In a statement on Wednesday, Albay Rep. Joey Salceda, who headed the House technical working group on the proposed MIF, said “the House has decided to adopt the Senate version so that the Executive can begin crafting the rules and regulations,” adding, “we expect the president to announce that he has signed it by Sona.”
He also noted that the MIF “is the first but it does not have to be the last sovereign wealth fund that the government can create.”
Salceda also thanked the Senate for retaining most of the accountability and transparency safeguards established by the House.
The Albay lawmaker made suggestions that could be incorporated in crafting and refining the implementing guidelines, once the MIF bill is enacted.
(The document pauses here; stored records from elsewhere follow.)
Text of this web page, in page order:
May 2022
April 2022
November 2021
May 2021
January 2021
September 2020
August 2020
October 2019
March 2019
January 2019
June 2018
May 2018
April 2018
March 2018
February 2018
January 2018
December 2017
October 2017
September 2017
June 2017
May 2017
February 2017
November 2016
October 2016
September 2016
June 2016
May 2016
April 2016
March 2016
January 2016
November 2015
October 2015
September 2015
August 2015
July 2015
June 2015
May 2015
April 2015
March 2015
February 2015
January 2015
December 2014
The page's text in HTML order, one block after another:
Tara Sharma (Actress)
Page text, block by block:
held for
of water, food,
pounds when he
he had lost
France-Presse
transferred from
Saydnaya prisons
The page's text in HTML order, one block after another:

He proposed that multilateral financing institutions such as the World Bank and the Asian Development Bank be allowed to be strategic partners with a stake in the MIF to bring in capital, experience, institutional expertise, and international credibility to the fund.
Salceda further suggested that there be a provision in the implementing rules and regulations for stock market listing as allowed in the MIF bill, to subject the fund to more transparency and public accountability standards.
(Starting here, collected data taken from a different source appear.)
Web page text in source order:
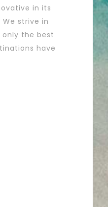
in its
strive in
the best
have
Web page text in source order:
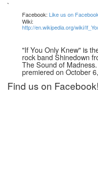
`
Facebook: Like us on
Wiki:
http://en.wikipedia.org/wiki/
"If You Only Knew" is
rock band Shinedown
The Sound of
premiered on October
Find us on Facebook!

While the lawmaker expressed appreciation for the removal of special exemptions, including tax breaks, he shared reservations on requiring regular dividends out of the MIF.
Opposition
Sen. Francis Escudero on Wednesday insisted that the measure establishing the MIF lacked the constitutional requirement on the creation of a government-owned and -controlled corporation (GOCC).
“As I pointed out in my amicus curiae manifestation (on Tuesday), unless they comply with the condition precedent… it might be constitutionally infirm for Congress to pass this bill,” the senator said.
Escudero was referring to Article XII Section 16 of the 1987 Constitution, which states that GOCCs “may be created or established by special charters in the interest of the common good and subject to the test of economic viability.”
A progressive teachers’ group on Wednesday also criticized the Senate’s hasty approval of the MIF, saying that the country was facing education crises that needed to be addressed first.
With many reports coming out about the worsening crisis of learning conditions in the country, the Alliance of Concerned Teachers said the MIF should not be the government’s priority bill.
House Deputy Minority Leader and ACT Teachers party-list Rep. France Castro also said in Filipino: “So-called amendments on the final Senate version of the MIF cannot resolve the fact that the country does not have surplus cash and that the bulk of the money cannot come from the government.”